WORK ORDER: Only one span is wanted from the lines below: from the one with "Registers Access Definitions" up to and including the one with "bridge-ports enp36s0f0 [35, 489]". Copy it exactly, without images.

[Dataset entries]
········

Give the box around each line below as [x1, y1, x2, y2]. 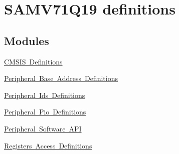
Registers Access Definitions [4, 140, 92, 150]
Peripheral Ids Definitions [4, 89, 85, 100]
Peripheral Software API [4, 123, 82, 133]
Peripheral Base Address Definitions [4, 73, 118, 83]
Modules [4, 32, 49, 48]
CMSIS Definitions [4, 56, 63, 66]
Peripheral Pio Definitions [4, 106, 86, 117]
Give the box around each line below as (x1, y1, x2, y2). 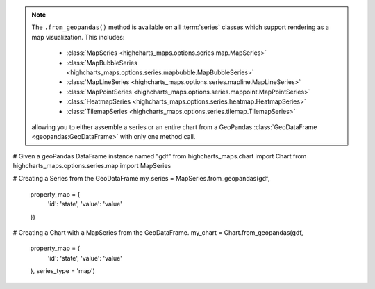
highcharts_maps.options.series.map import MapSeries (12, 162, 172, 170)
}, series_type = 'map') (30, 267, 95, 275)
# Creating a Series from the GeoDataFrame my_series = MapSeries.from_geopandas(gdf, (12, 174, 270, 183)
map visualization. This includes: (31, 33, 125, 41)
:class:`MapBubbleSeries (66, 58, 138, 67)
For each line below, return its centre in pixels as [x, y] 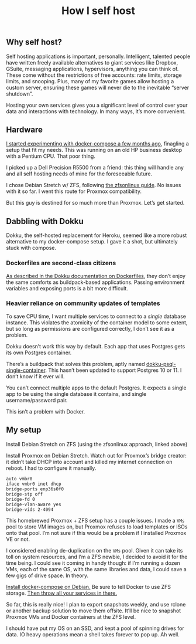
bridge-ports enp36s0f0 [35, 489]
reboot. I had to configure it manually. [51, 468]
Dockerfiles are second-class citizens [61, 263]
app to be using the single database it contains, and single [76, 394]
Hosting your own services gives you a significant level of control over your [97, 105]
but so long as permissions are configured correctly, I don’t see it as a [90, 328]
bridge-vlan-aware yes [34, 504]
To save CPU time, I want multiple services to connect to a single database [96, 316]

········

SOLUTION TO THE EXERCISE:
Registers Access Definitions [4, 140, 92, 150]
Peripheral Ids Definitions [4, 89, 85, 100]
Peripheral Software API [4, 123, 82, 133]
Peripheral Base Address Definitions [4, 73, 118, 83]
Modules [4, 32, 49, 48]
CMSIS Definitions [4, 56, 63, 66]
Peripheral Pio Definitions [4, 106, 86, 117]
Give the box around each line below as (x1, y1, x2, y2). 
highcharts_maps.options.series.map import MapSeries (12, 162, 172, 170)
}, series_type = 'map') (30, 267, 95, 275)
# Creating a Series from the GeoDataFrame my_series = MapSeries.from_geopandas(gdf, (12, 174, 270, 183)
map visualization. This includes: (31, 33, 125, 41)
:class:`MapBubbleSeries (66, 58, 138, 67)
For each line below, return its centre in pixels as [x, y] 
bridge-ports enp36s0f0 [35, 489]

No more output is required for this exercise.